What if I just miss my friends?
It’s all online now, every little bit.
I’m a smart kid.
No no, allow me to rephrase.
I get good grades.
I like school.
Sorry, I used to like school. I enjoyed lessons and learning and teachers and high-fiving friends in the hall and winking when your crush passes by and terrible, awful cafeteria lunches, and walking up to the board to write something. Raising my actual physical hand and reading actual physical books. Riding on the school bus and rolling my eyes at the annoying kids in class. Playing my violin in class and staying for after-school clubs, and dressing up every dark morning and all my funny teacher’s jokes, and my strict teacher’s rules. Everything. All of it.
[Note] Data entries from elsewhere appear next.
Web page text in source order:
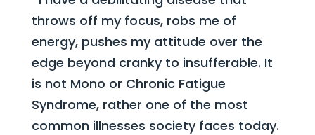
throws off my focus, robs me of
energy, pushes my attitude over the
edge beyond cranky to insufferable. It
is not Mono or Chronic Fatigue
Syndrome, rather one of the most
common illnesses society faces today.
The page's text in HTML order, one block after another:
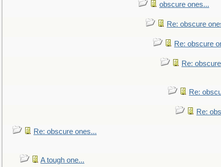
obscure ones...
Re: obscure
Re: obscure
Re:
Re:
Re:
Re: obscure ones...
A tough one...
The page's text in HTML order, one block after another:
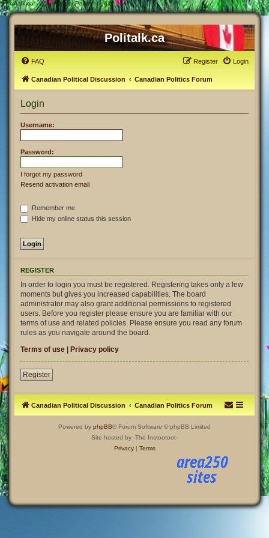
# Politalk.ca - User Control Panel - Login
Politalk.ca
FAQ Login
Register
Canadian Political Discussion Canadian Politics Forum
Login
Username:
Password:
I forgot my password
Resend activation email
Remember me
Hide my online status this session
REGISTER
In order to login you must be registered. Registering takes only a few
moments but gives you increased capabilities. The board
administrator may also grant additional permissions to registered
users. Before you register please ensure you are familiar with our
terms of use and related policies. Please ensure you read any forum
rules as you navigate around the board.
Terms of use | Privacy policy
Register
Canadian Political Discussion Canadian Politics Forum
Powered by phpBB® Forum Software © phpBB Limited
Site hosted by -The Instootoot-
Privacy| Terms
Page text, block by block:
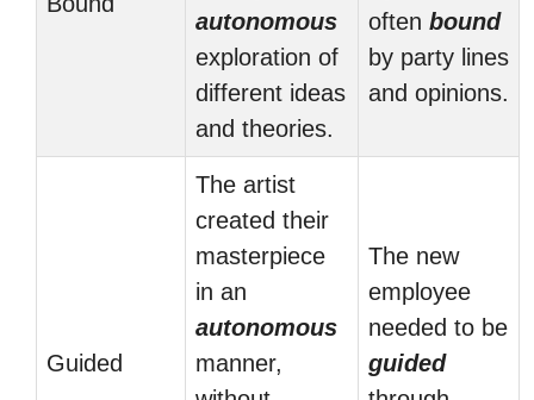
autonomous
exploration of
different ideas
and theories.
often bound
by party lines
and opinions.
Guided
The artist
created their
masterpiece
in an
autonomous
manner,
The new
employee
needed to be
guided
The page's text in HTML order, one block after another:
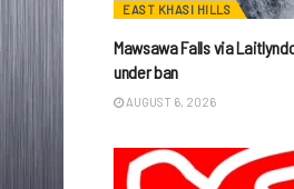
EAST KHASI HILLS
Mawsawa Falls via
under ban
AUGUST 6, 2026
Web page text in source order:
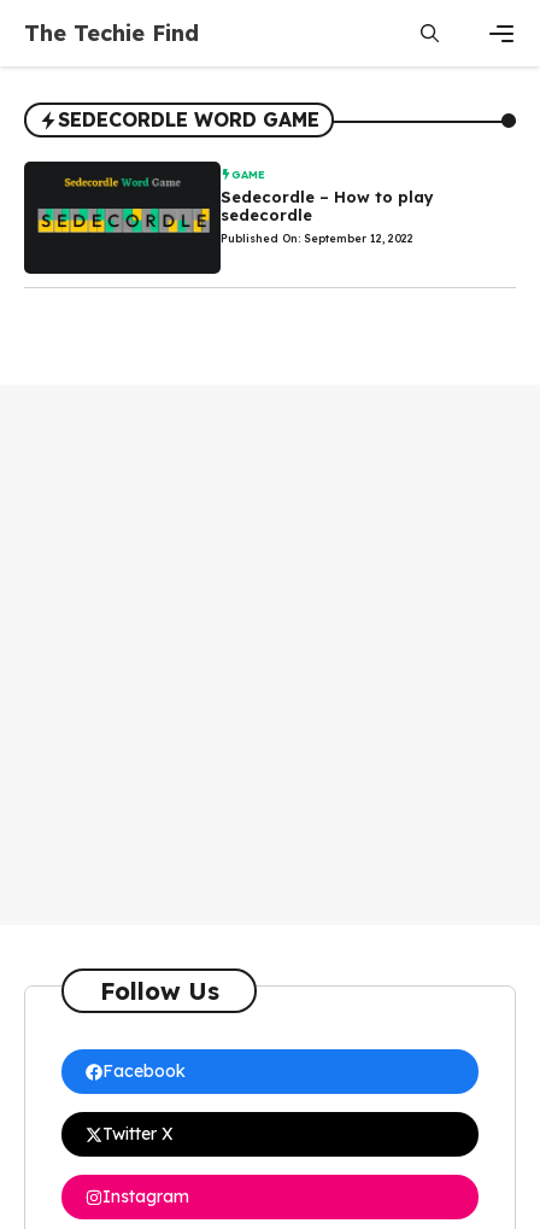
content
The Techie Find
SEDECORDLE WORD GAME
GAME
Sedecordle – How to play
sedecordle
Published On: September 12, 2022
Follow Us
Facebook
Twitter X
Instagram
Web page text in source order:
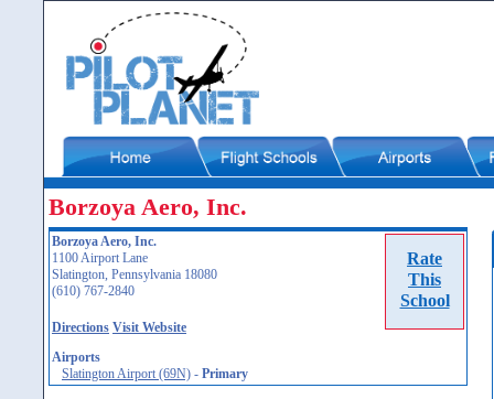
Borzoya Aero, Inc.
Rate
This
School
Borzoya Aero, Inc.
1100 Airport Lane
Slatington, Pennsylvania 18080
(610) 767-2840
Directions Visit Website
Airports
Slatington Airport (69N) - Primary
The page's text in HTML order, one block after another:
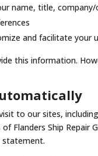
name, title,
and facilitate your
this information.
to our sites,
Flanders Ship Repair
statement.
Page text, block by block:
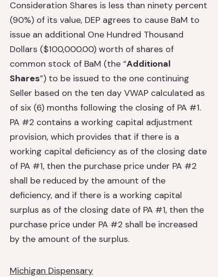
Consideration Shares is less than ninety percent
(90%) of its value, DEP agrees to cause BaM to
issue an additional One Hundred Thousand
Dollars ($100,000.00) worth of shares of
common stock of BaM (the “Additional
Shares”) to be issued to the one continuing
Seller based on the ten day VWAP calculated as
of six (6) months following the closing of PA #1.
PA #2 contains a working capital adjustment
provision, which provides that if there is a
working capital deficiency as of the closing date
of PA #1, then the purchase price under PA #2
shall be reduced by the amount of the
deficiency, and if there is a working capital
surplus as of the closing date of PA #1, then the
purchase price under PA #2 shall be increased
by the amount of the surplus.
Michigan Dispensary
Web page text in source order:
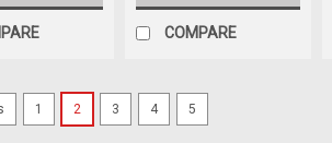
COMPARE
1 2 3 4 5
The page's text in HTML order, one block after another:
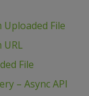
Uploaded File
URL
File
– Async API
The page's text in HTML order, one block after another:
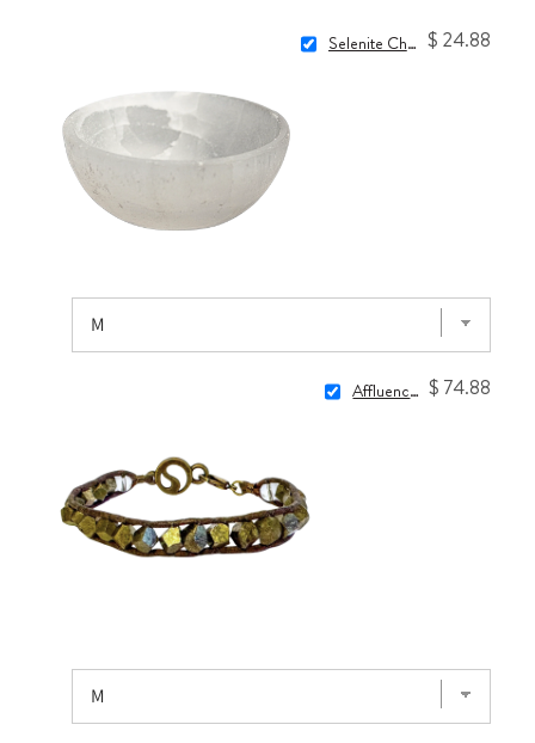
Selenite Charging Bowl $ 24.88
Affluence Wrap $ 74.88
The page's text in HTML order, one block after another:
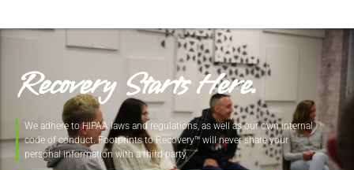
Recovery Starts Here.
We adhere to HIPAA laws and regulations, as well as our own internal
code of conduct. Footprints to Recovery™ will never share your
personal information with a third party.
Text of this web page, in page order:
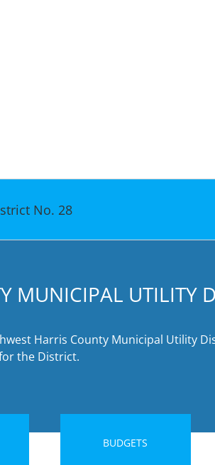
No. 28
MUNICIPAL UTILITY
Harris County Municipal Utility
the District.
BUDGETS
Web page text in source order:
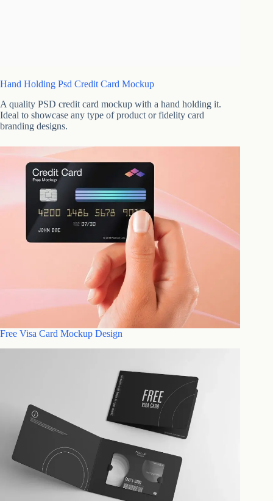
Hand Holding Psd Credit Card Mockup
A quality PSD credit card mockup with a hand holding it.
Ideal to showcase any type of product or fidelity card
branding designs.
Free Visa Card Mockup Design

Cause school’s just a link now, and friends are just text messages. Crowded hallways are just bad internet and clubs are just a burden. Clothes are just pajamas and learning?
Learning’s a joke.
My brother finally closes the window, and I flex my frozen fingers. My phone dings and I resist the urge to throw it across the car. I settle for pushing it across the backseat. It rolls off and lands on the car floor.
Not like it’s that useful anyway.
Entertaining sure, but call me old-fashioned if I say it does more harm than good.
Checking for message after message cause maybe someone cares or something important is happening, when the only news is bad and the only notification is from that game I never deleted.
First, we hate normal, then we hate abnormal, then abnormal becomes the new normal, and the cycle restarts. We’re at abnormal being the new normal right now. At empty toilet paper aisles and mass murder on the news, policemen doing the opposite of their jobs, and doing school from home.
I wish I could just live in Harry Potter’s world instead. Wish I went to Hogwarts.
I’d rather deal with Voldemort than whatever you wanna call life’s problems now.
I try and look at the bright side. Because I’m the optimistic one. I’m the goody goody.
But trying to look at the bright side right now is like pressing your hands over your eyes in pitch-black night and squeezing your eyes shut to make up colors in your brain.
I just want to be happy. I just want to smile, to be able to ignore everything else, to be able to bear it.
But the tears still fall when I tell them to stop, and the stress keeps pushing when I try to stay calm, and the smile is still fake, no matter how hard I try.
The car stops, and I unbuckle my seatbelt, placing my mask over my nose.
The only good part about this is that no one can see my frown underneath.